Neal got to feel some good kicks yesterday. His face is priceless. I have read of women that get sick of the babies moving, but I don't know how. I wish they would move all the time. It is amazing to feel. Sometimes I just lay on the couch and watch my belly. Our son still gets the hiccups a couple of times a week. They are kicking me as I write this. I am guessing they are cramped and ready to come out....it is just a little too early for that!

Saturday, May 9, 2009

I saw this someplace and could not have said it better!

Dear Sleep,

Although we haven't been on the best of terms lately, I thought I had a few weeks until we parted ways. But no, you have decided to leave me early. As my belly gets larger by the minute, you have decided there's no room in the bed for all of us, and you've fled. I don't blame you. It's darn uncomfortable with 35 lbs of baby weight between us. I just wish I'd enjoyed my last good sleep a little more; I didn't know I'd be deprived so early. And with two loud babies on the way I doubt you'll be eager to return any time soon. I can only hope that when you do, I can snuggle with you on my stomach just like I used to and not be woken up by insane dreams.

Wherever you are, whoever you're making happy.. I hope you're well. Please come back and visit any time.. I mean that.. ANY time.

Love,
Roller

Friday, May 8, 2009

House

That is what I am as big as. If my calculations are correct, I am measuring what a singleton pregnancy would measure at 39 weeks. If I continue this way, well you know. I am now 43 inches round. I guess it is amazing what the human body can do.
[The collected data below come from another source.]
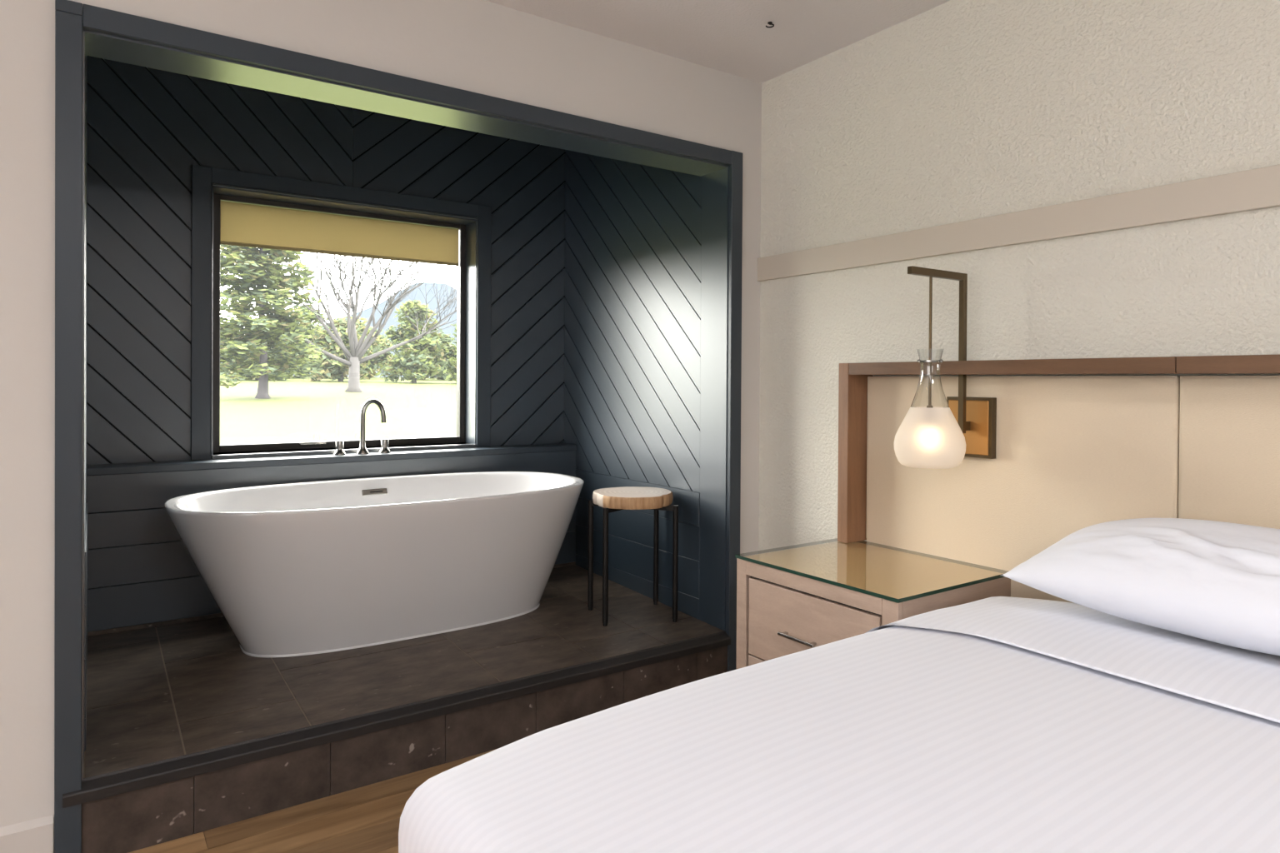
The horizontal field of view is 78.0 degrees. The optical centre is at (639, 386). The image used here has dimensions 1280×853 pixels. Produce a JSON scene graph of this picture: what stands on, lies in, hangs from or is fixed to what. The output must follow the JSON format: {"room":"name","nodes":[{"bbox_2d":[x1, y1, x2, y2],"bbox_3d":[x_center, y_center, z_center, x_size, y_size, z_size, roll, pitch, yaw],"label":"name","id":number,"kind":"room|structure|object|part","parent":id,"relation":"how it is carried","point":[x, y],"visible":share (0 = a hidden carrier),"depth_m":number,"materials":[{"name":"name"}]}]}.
{"room":"hotel room","nodes":[
{"label":"hotel room","id":0,"kind":"room"},
{"bbox_2d":[84,55,87,751],"bbox_3d":[-1.899,-0.128,2.599,0.134,2.600,1.366,0,0,-35],"label":"wall","id":1,"kind":"structure","parent":0,"point":[86,57],"depth_m":2.29,"materials":[{"name":"black paint"}]},
{"bbox_2d":[81,23,84,779],"bbox_3d":[-1.421,0.055,2.005,0.020,1.888,0.166,0,0,-35],"label":"trim","id":2,"kind":"structure","parent":1,"relation":"attached to","point":[83,30],"depth_m":1.94,"materials":[{"name":"black wood"}]},
{"bbox_2d":[128,749,496,852],"bbox_3d":[-0.137,1.229,-0.253,5.400,0.064,5.370,0,0,-35],"label":"floor","id":3,"kind":"structure","parent":0,"point":[366,819],"depth_m":2.11,"materials":[{"name":"brown wood"}]},
{"bbox_2d":[735,538,1010,669],"bbox_3d":[0.684,0.860,2.407,0.542,0.644,0.618,0,0,-35],"label":"nightstand","id":4,"kind":"object","parent":3,"relation":"on","point":[795,598],"visible":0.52,"depth_m":2.31,"materials":[{"name":"brown wood"}]},
{"bbox_3d":[0.487,0.966,2.275,0.016,0.246,0.500,0,0,-35],"label":"drawer","id":5,"kind":"part","parent":4,"relation":"part of","materials":[{"name":"brown wood"}]},
{"bbox_3d":[0.456,0.730,2.284,0.026,0.010,0.140,0,0,-35],"label":"handle","id":6,"kind":"part","parent":4,"relation":"part of","materials":[{"name":"silver metal"}]},
{"bbox_3d":[0.489,0.720,2.273,0.016,0.237,0.500,0,0,-35],"label":"drawer","id":7,"kind":"part","parent":4,"relation":"part of","materials":[{"name":"brown wood"}]},
{"bbox_3d":[0.694,0.543,2.410,0.522,0.010,0.618,0,0,-35],"label":"glass","id":8,"kind":"part","parent":4,"relation":"part of","materials":[{"name":"green"}]},
{"bbox_3d":[0.696,0.549,2.412,0.518,0.001,0.611,0,0,-35],"label":"panel","id":9,"kind":"part","parent":4,"relation":"part of","materials":[{"name":"brown wood"}]},
{"bbox_3d":[0.949,0.935,0.939,1.767,0.521,1.854,0,0,-35],"label":"bed","id":10,"kind":"object","parent":3,"relation":"on","visible":0},
{"bbox_2d":[398,596,1279,852],"bbox_3d":[0.853,0.813,0.860,1.659,0.579,2.015,0,0,-35],"label":"duvet","id":11,"kind":"object","parent":10,"relation":"on","point":[992,724],"visible":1,"depth_m":1.18,"materials":[{"name":"white fabric"}]},
{"bbox_2d":[1000,518,1279,655],"bbox_3d":[1.255,0.414,1.680,0.401,0.230,0.800,0,0,-35],"label":"pillow","id":12,"kind":"object","parent":11,"relation":"on","point":[1212,581],"visible":1,"depth_m":1.65,"materials":[{"name":"white fabric"}]},
{"bbox_2d":[86,55,565,464],"bbox_3d":[-1.320,-0.132,3.699,2.319,2.600,0.220,0,0,-35],"label":"wall","id":13,"kind":"structure","parent":0,"point":[147,127],"depth_m":3.27,"materials":[{"name":"black paint"}]},
{"bbox_2d":[190,164,491,460],"bbox_3d":[-1.331,-0.298,3.646,1.304,1.198,0.197,0,0,-35],"label":"window","id":14,"kind":"structure","parent":13,"relation":"in","point":[210,186],"depth_m":3.55,"materials":[{"name":"black metal"}]},
{"bbox_2d":[220,200,459,266],"bbox_3d":[-1.358,-0.702,3.693,1.073,0.186,0.008,0,0,-35],"label":"roller blind","id":15,"kind":"object","parent":14,"relation":"attached to","point":[242,224],"visible":1,"depth_m":3.66,"materials":[{"name":"fabric"}]},
{"bbox_2d":[86,450,575,636],"bbox_3d":[-1.223,0.655,3.558,2.079,0.650,0.135,0,0,-35],"label":"wall","id":16,"kind":"structure","parent":0,"point":[142,574],"depth_m":3.05,"materials":[{"name":"black paint"}]},
{"bbox_2d":[86,443,576,475],"bbox_3d":[-1.220,0.316,3.554,2.079,0.029,0.139,0,0,-35],"label":"trim ledge","id":17,"kind":"object","parent":16,"relation":"on","point":[173,466],"visible":0.84,"depth_m":3.36,"materials":[{"name":"grey stone"}]},
{"bbox_2d":[333,398,390,455],"bbox_3d":[-1.220,0.177,3.504,0.249,0.249,0.122,0,0,-35],"label":"tub faucet","id":18,"kind":"object","parent":17,"relation":"on","point":[362,450],"visible":1,"depth_m":3.51,"materials":[{"name":"silver metal"}]},
{"bbox_3d":[-1.321,0.288,3.477,0.052,0.028,0.052,0,0,-35],"label":"knob","id":19,"kind":"part","parent":18,"relation":"part of","materials":[{"name":"silver metal"}]},
{"bbox_3d":[-1.321,0.256,3.477,0.033,0.034,0.033,0,0,-35],"label":"knob","id":20,"kind":"part","parent":18,"relation":"part of","materials":[{"name":"silver metal"}]},
{"bbox_3d":[-1.238,0.274,3.528,0.054,0.055,0.054,0,0,-35],"label":"spout","id":21,"kind":"part","parent":18,"relation":"part of","materials":[{"name":"silver metal"}]},
{"bbox_3d":[-1.187,0.170,3.514,0.127,0.234,0.022,0,0,14],"label":"spout","id":22,"kind":"part","parent":18,"relation":"part of","materials":[{"name":"silver metal"}]},
{"bbox_3d":[-1.159,0.288,3.590,0.052,0.028,0.052,0,0,-35],"label":"knob","id":23,"kind":"part","parent":18,"relation":"part of","materials":[{"name":"silver metal"}]},
{"bbox_3d":[-1.159,0.256,3.590,0.033,0.034,0.033,0,0,-35],"label":"knob","id":24,"kind":"part","parent":18,"relation":"part of","materials":[{"name":"silver metal"}]},
{"bbox_2d":[0,0,761,852],"bbox_3d":[-1.692,-0.031,1.814,5.200,2.418,0.160,0,0,-35],"label":"wall","id":25,"kind":"structure","parent":0,"point":[482,47],"depth_m":2.09,"materials":[{"name":"grey paint"}]},
{"bbox_2d":[0,815,53,852],"bbox_3d":[-2.602,1.107,1.089,2.882,0.141,0.013,0,0,-35],"label":"baseboard","id":26,"kind":"structure","parent":25,"relation":"attached to","point":[36,836],"depth_m":1.88,"materials":[{"name":"grey paint"}]},
{"bbox_2d":[54,0,82,852],"bbox_3d":[-1.386,0.125,1.917,0.054,2.109,0.022,0,0,-35],"label":"trim","id":27,"kind":"structure","parent":25,"relation":"attached to","point":[68,14],"depth_m":1.91,"materials":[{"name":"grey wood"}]},
{"bbox_2d":[62,630,730,808],"bbox_3d":[-0.525,0.993,2.522,2.128,0.048,0.033,0,0,-35],"label":"trim","id":28,"kind":"structure","parent":25,"relation":"attached to","point":[124,781],"depth_m":2.31,"materials":[{"name":"black stone"}]},
{"bbox_2d":[81,645,727,852],"bbox_3d":[-0.529,1.098,2.528,2.125,0.166,0.013,0,0,-35],"label":"step riser","id":29,"kind":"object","parent":25,"relation":"attached to","point":[137,820],"depth_m":2.30,"materials":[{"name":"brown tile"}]},
{"bbox_2d":[85,30,728,176],"bbox_3d":[-0.553,-1.154,2.598,2.079,0.572,0.170,0,0,-35],"label":"trim","id":30,"kind":"structure","parent":25,"relation":"attached to","point":[99,45],"depth_m":2.40,"materials":[{"name":"black wood"}]},
{"bbox_2d":[83,3,731,165],"bbox_3d":[-0.501,-0.900,2.521,2.086,0.056,0.022,0,0,-35],"label":"trim","id":31,"kind":"structure","parent":25,"relation":"attached to","point":[97,19],"depth_m":2.31,"materials":[{"name":"black wood"}]},
{"bbox_2d":[725,150,742,671],"bbox_3d":[0.374,0.127,3.139,0.057,2.110,0.022,0,0,-35],"label":"trim","id":32,"kind":"structure","parent":25,"relation":"attached to","point":[735,170],"depth_m":3.13,"materials":[{"name":"black wood"}]},
{"bbox_2d":[83,565,723,778],"bbox_3d":[-0.919,1.049,3.120,2.109,0.252,1.408,0,0,-35],"label":"floor","id":33,"kind":"structure","parent":0,"point":[158,693],"depth_m":2.66,"materials":[{"name":"brown tile"}]},
{"bbox_2d":[164,471,584,657],"bbox_3d":[-0.962,0.673,3.126,1.578,0.543,0.812,0,0,-35],"label":"bathtub","id":34,"kind":"object","parent":33,"relation":"on","point":[296,569],"visible":1,"depth_m":2.84,"materials":[{"name":"white ceramic"}]},
{"bbox_3d":[-1.149,0.458,3.422,0.106,0.026,0.018,0,0,-35],"label":"overflow plate","id":35,"kind":"part","parent":34,"relation":"part of","materials":[{"name":"silver metal"}]},
{"bbox_2d":[587,486,678,626],"bbox_3d":[-0.026,0.700,3.294,0.333,0.521,0.337,0,0,-20],"label":"stool","id":36,"kind":"object","parent":33,"relation":"on","point":[612,499],"visible":1,"depth_m":3.22,"materials":[{"name":"beige"}]},
{"bbox_3d":[-0.210,0.711,3.359,0.023,0.454,0.023,0,0,-35],"label":"leg","id":37,"kind":"part","parent":36,"relation":"part of","materials":[{"name":"black metal"}]},
{"bbox_3d":[-0.139,0.716,3.164,0.023,0.460,0.023,0,0,-35],"label":"leg","id":38,"kind":"part","parent":36,"relation":"part of","materials":[{"name":"black metal"}]},
{"bbox_3d":[0.070,0.713,3.457,0.023,0.456,0.023,0,0,-35],"label":"leg","id":39,"kind":"part","parent":36,"relation":"part of","materials":[{"name":"black metal"}]},
{"bbox_3d":[0.144,0.719,3.231,0.023,0.463,0.023,0,0,-35],"label":"leg","id":40,"kind":"part","parent":36,"relation":"part of","materials":[{"name":"black metal"}]},
{"bbox_2d":[563,150,701,619],"bbox_3d":[-0.087,-0.125,3.858,0.132,2.600,1.366,0,0,-35],"label":"wall","id":41,"kind":"structure","parent":0,"point":[633,231],"depth_m":3.66,"materials":[{"name":"black paint"}]},
{"bbox_2d":[699,165,729,631],"bbox_3d":[0.303,0.057,3.201,0.020,1.888,0.163,0,0,-35],"label":"trim","id":42,"kind":"structure","parent":41,"relation":"attached to","point":[714,252],"depth_m":3.19,"materials":[{"name":"black wood"}]},
{"bbox_2d":[485,0,950,83],"bbox_3d":[-0.122,-1.242,-0.269,5.400,0.050,5.370,0,0,-35],"label":"ceiling","id":43,"kind":"structure","parent":0,"point":[731,37],"depth_m":2.69,"materials":[{"name":"white paint"}]},
{"bbox_2d":[765,21,774,28],"bbox_3d":[0.440,-1.223,2.677,0.026,0.018,0.016,1,0,38],"label":"sprinkler","id":44,"kind":"object","parent":43,"relation":"attached to","point":[768,22],"visible":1,"depth_m":2.67,"materials":[{"name":"black metal"}]},
{"bbox_2d":[758,0,1279,550],"bbox_3d":[2.009,-0.005,1.218,0.200,2.418,5.360,0,0,-35],"label":"wall","id":45,"kind":"structure","parent":0,"point":[953,111],"depth_m":2.35,"materials":[{"name":"beige paint"}]},
{"bbox_2d":[757,164,1279,281],"bbox_3d":[1.968,-0.453,1.088,0.018,0.094,5.200,0,0,-35],"label":"trim","id":46,"kind":"structure","parent":45,"relation":"attached to","point":[1257,188],"depth_m":2.23,"materials":[{"name":"beige paint"}]},
{"bbox_2d":[837,355,1279,603],"bbox_3d":[1.610,0.442,1.502,0.130,1.016,3.072,0,0,-35],"label":"headboard","id":47,"kind":"object","parent":45,"relation":"attached to","point":[1074,453],"visible":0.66,"depth_m":2.19,"materials":[{"name":"brown wood"}]},
{"bbox_3d":[0.747,0.228,2.744,0.130,0.615,0.043,0,0,-35],"label":"frame post","id":48,"kind":"part","parent":47,"relation":"part of","materials":[{"name":"brown wood"}]},
{"bbox_2d":[894,265,996,469],"bbox_3d":[0.887,-0.053,2.314,0.319,0.569,0.196,0,0,-35],"label":"wall sconce","id":49,"kind":"object","parent":47,"relation":"attached to","point":[929,437],"visible":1,"depth_m":2.27,"materials":[{"name":"white glass"}]},
{"bbox_3d":[0.835,0.146,2.280,0.196,0.172,0.196,0,0,-35],"label":"lamp shade","id":50,"kind":"part","parent":49,"relation":"part of","materials":[{"name":"white glass"}]},
{"bbox_3d":[0.837,-0.128,2.278,0.008,0.380,0.008,0,0,-35],"label":"rod","id":51,"kind":"part","parent":49,"relation":"part of","materials":[{"name":"brown metal"}]},
{"bbox_3d":[0.875,-0.099,2.306,0.288,0.478,0.017,0,0,-35],"label":"arm","id":52,"kind":"part","parent":49,"relation":"part of","materials":[{"name":"brown metal"}]},
{"bbox_3d":[0.993,0.123,2.393,0.004,0.163,0.133,0,0,-35],"label":"plate","id":53,"kind":"part","parent":49,"relation":"part of","materials":[{"name":"gold metal"}]},
{"bbox_3d":[1.005,0.123,2.401,0.024,0.181,0.151,0,0,-35],"label":"plate","id":54,"kind":"part","parent":49,"relation":"part of","materials":[{"name":"brown metal"}]},
{"bbox_3d":[1.043,-0.055,2.319,0.130,0.040,0.986,0,0,-35],"label":"frame rail","id":55,"kind":"part","parent":47,"relation":"part of","materials":[{"name":"brown wood"}]},
{"bbox_3d":[1.070,0.455,2.361,0.036,0.972,0.954,0,0,-35],"label":"linen panel","id":56,"kind":"part","parent":47,"relation":"part of","materials":[{"name":"beige fabric"}]},
{"bbox_3d":[1.907,-0.042,1.075,0.130,0.040,2.041,0,0,-35],"label":"frame rail","id":57,"kind":"part","parent":47,"relation":"part of","materials":[{"name":"brown wood"}]},
{"bbox_3d":[1.617,0.464,1.573,0.036,0.972,0.960,0,0,-35],"label":"linen panel","id":58,"kind":"part","parent":47,"relation":"part of","materials":[{"name":"beige fabric"}]},
{"label":"outside","id":59,"kind":"structure","parent":0,"visible":0},
{"bbox_2d":[220,282,457,377],"bbox_3d":[-103.977,-29.184,399.131,600.000,60.229,110.000,0,0,-35],"label":"hill","id":60,"kind":"structure","parent":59,"point":[425,287],"depth_m":409.96,"materials":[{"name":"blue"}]},
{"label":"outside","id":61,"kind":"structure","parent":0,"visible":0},
{"bbox_2d":[220,375,456,444],"bbox_3d":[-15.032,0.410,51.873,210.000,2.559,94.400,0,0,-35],"label":"lawn","id":62,"kind":"structure","parent":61,"point":[297,409],"depth_m":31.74,"materials":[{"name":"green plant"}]},
{"bbox_2d":[220,320,232,374],"bbox_3d":[-44.698,-3.992,85.085,7.284,6.468,6.141,1,1,44],"label":"tree","id":63,"kind":"object","parent":62,"relation":"on","point":[222,359],"visible":0.02,"depth_m":82.97,"materials":[{"name":"green plant"}]},
{"bbox_2d":[225,338,291,380],"bbox_3d":[-33.960,-3.188,70.104,5.740,6.046,6.808,0,0,-35],"label":"tree","id":64,"kind":"object","parent":62,"relation":"on","point":[249,377],"visible":0.02,"depth_m":70.03,"materials":[{"name":"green plant"}]},
{"bbox_2d":[220,244,324,399],"bbox_3d":[-19.025,-5.369,39.616,6.635,12.149,6.406,0,0,-35],"label":"evergreen tree","id":65,"kind":"object","parent":62,"relation":"on","point":[254,266],"visible":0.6,"depth_m":38.91,"materials":[{"name":"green plant"}]},
{"bbox_2d":[280,340,310,378],"bbox_3d":[-36.369,-3.648,79.577,6.120,6.446,7.259,0,0,-19],"label":"tree","id":66,"kind":"object","parent":62,"relation":"on","point":[292,367],"visible":0.05,"depth_m":79.67,"materials":[{"name":"green plant"}]},
{"bbox_2d":[290,305,329,374],"bbox_3d":[-37.414,-5.148,89.317,7.655,8.278,6.758,0,0,-3],"label":"tree","id":67,"kind":"object","parent":62,"relation":"on","point":[316,322],"visible":0.17,"depth_m":88.56,"materials":[{"name":"green plant"}]},
{"bbox_2d":[305,313,372,381],"bbox_3d":[-27.354,-3.454,72.337,6.054,6.611,5.921,0,0,10],"label":"tree","id":68,"kind":"object","parent":62,"relation":"on","point":[332,367],"visible":0.64,"depth_m":71.26,"materials":[{"name":"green plant"}]},
{"bbox_2d":[221,251,457,392],"bbox_3d":[-18.051,-7.037,50.270,20.610,14.973,12.286,0,0,-31],"label":"bare tree","id":69,"kind":"object","parent":62,"relation":"on","point":[357,349],"visible":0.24,"depth_m":50.18,"materials":[{"name":"grey plant"}]},
{"bbox_2d":[323,317,384,379],"bbox_3d":[-30.491,-4.007,83.503,6.528,7.080,7.309,0,0,8],"label":"tree","id":70,"kind":"object","parent":62,"relation":"on","point":[369,370],"visible":0.08,"depth_m":83.52,"materials":[{"name":"green plant"}]},
{"bbox_2d":[360,326,399,378],"bbox_3d":[-31.585,-3.888,94.036,6.129,6.456,7.270,1,0,26],"label":"tree","id":71,"kind":"object","parent":62,"relation":"on","point":[379,361],"visible":0.2,"depth_m":93.48,"materials":[{"name":"green plant"}]},
{"bbox_2d":[380,300,449,383],"bbox_3d":[-21.587,-4.171,73.907,6.372,7.899,6.624,0,0,8],"label":"tree","id":72,"kind":"object","parent":62,"relation":"on","point":[424,347],"visible":0.9,"depth_m":72.99,"materials":[{"name":"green plant"}]},
{"bbox_2d":[400,330,450,380],"bbox_3d":[-24.043,-3.465,88.394,5.947,6.265,7.054,0,0,20],"label":"tree","id":73,"kind":"object","parent":62,"relation":"on","point":[441,363],"visible":0.05,"depth_m":88.55,"materials":[{"name":"green plant"}]},
{"bbox_2d":[426,332,456,379],"bbox_3d":[-24.321,-3.678,97.883,6.980,6.199,5.885,0,0,20],"label":"tree","id":74,"kind":"object","parent":62,"relation":"on","point":[447,339],"visible":0.23,"depth_m":97.11,"materials":[{"name":"green plant"}]},
{"bbox_2d":[442,323,456,383],"bbox_3d":[-15.889,-4.175,76.382,6.548,8.090,6.096,0,0,-35],"label":"tree","id":75,"kind":"object","parent":62,"relation":"on","point":[452,367],"visible":0.06,"depth_m":75.60,"materials":[{"name":"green plant"}]}
]}
I am growing tired of not being able to do things. I am fairly independent and don't like help. I think Neal is sick of this too. I am not sure what finger gestures he makes at me when I ask him to do something, nor do I care to see them. I am pretty sure 50% of the time he just says yes dear and has no idea what I just asked him, this includes e-mails I send to him as well. He is really going to be in for it if I have a c-section.

On a happy note, we had Ryan, Leslie and Connor over last night. Connor is at the fun stage of babbling. I could listen to him talk all day long. He is so adorable. The boys did really well with him, even playing in our new, free play house we got from a neighbor down the street. Luke would sneak in a few kisses, which Connor did not seem to mind. Connor pet Tippy once or twice, and I could see in Tippy's eyes that he had found a new friend. Connor also tried out our new high chairs. The are awesome. It is nice that he can really be at the table with us.

Wednesday, May 6, 2009

Hiccups

Not me, my son. This is the second time this week he has had them (or what I believe to be them). It is the strangest feeling, I cannot even begin to explain it. It is great to know he is doing ok in there!

Monday, May 4, 2009

Week 30

Neal's work held a shower for us last Friday. It was really nice. The cake was perfectly decorated! I of course had 2 pieces. Everyone was so generous. Here are some pictures:



I had a check up at the doctor today. Blood pressure is creeping up slowly, but still normal. My cervix is slowly starting to shorten (3.3), but long for how far along I am. Overall things look great. Our baby boy is still head down and our baby girl has not yet flipped. Still looking at a c-section unless she makes a move. The babies are moving a lot more. Not really kicking, but their entire bodies are pressing against me. We have a growth ultrasound in 2 weeks. The babies should be over 3 pounds by then. His heart rate was 150 and hers was 140. Both normal. I am still feeling good although I cannot walk quite as much as I used to, but that is to be expected. I have not been sick in a long time, so I am actually enjoying pregnancy now.